= 1979 Thomas Cup knockout stage =

Badminton tournament

The knockout stage for the 1979 Thomas Cup began on 24 May 1979 with the first-round knockout and ended on 2 June with the final tie.

==Qualified teams==
The teams that won their zonal tie qualified for the final knockout stage.

| Group | Winners |
|---|---|
| CH | Indonesia |
| AS | India |
| AM | Canada |
| AU | Japan |
| EU | Denmark |

==First round==
The inter-zone ties (team matches) were hosted by defending champion Indonesia at Jakarta in late May and early June. Contesting in an out-bracket tie for the right to play Indonesia in the semifinals, Japan decisively defeated Canada 8-1, U.S. born Pat Tryon scoring the lone point for the Canadians.

==Second round==
The first semifinal tie pitted Denmark against India in what might have been expected to have been a very close encounter. Typically talented, Danish squads had also, typically, struggled in the tropical heat and humidity. This time, however, Denmark came through in the uncongenial climate 7-2; the pivotal match probably being wily veteran Svend Pri's inspiring victory over the much younger Prakash Padukone (less than a year before Padukone's triumph at the All-England Championships).

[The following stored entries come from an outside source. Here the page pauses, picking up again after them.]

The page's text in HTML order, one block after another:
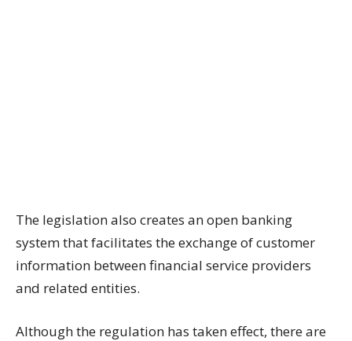
The legislation also creates an open banking
system that facilitates the exchange of customer
information between financial service providers
and related entities.
Although the regulation has taken effect, there are

The second semifinal presented Japan with the daunting task of facing a powerhouse Indonesian squad in an Indonesian setting. Moreover, these Japanese players, especially in singles, were not as internationally accomplished as the highly competitive Japanese stars of a decade earlier. It came as quite a surprise, then, when Japan's number one singles player, Kinji Zeniya, began the series by racing off to a 14-9 lead on reigning All-England champion Liem Swie King. This, however, was as close to a victory as Japan came. King recovered to win the game 17-16 and nearly blanked Zeniya in the second game. Fighting hard throughout, the Japanese were successively worn down by better players who were also more accustomed to the tropical conditions. It was the first time that Japan had been on the losing side of a Thomas Cup shut-out. Thus for the fourth time, the third in a championship tie, Indonesia and Denmark squared-off in Thomas Cup competition.

==Challenge round==
Though Svend Pri was 34 and by this time only the third ranked singles player in Denmark, his record of winning clutch singles matches in tropical conditions had earned him a slot in the top two singles positions. Indonesia might have placed the iconic Rudy Hartono (two months shy of 30) in a similar position in its lineup and thus effected a sequel to their long rivalry. It was not to be, as Indonesia placed Hartono in the third singles position. Nevertheless, in "veteran" Iie Sumirat, only a year younger than Hartono and, like Pri, something of a showman, Pri drew a worthy adversary. Their opening contest, the most interesting of the tie, was won by Sumirat 15-10 in the third game. Except for a three-game win by Sumirat over rising star Morten Frost on the second night, every other match was routinely taken by Indonesia. Flemming Delfs, whose play in the tropics was almost invariably a full level below its European standard, lost tamely to Hartono, and only one doubles game in eight was close. Thus for the second straight time Indonesia shut-out its final opponent in Thomas Cup, thereby winning the Cup for the seventh time in eight attempts.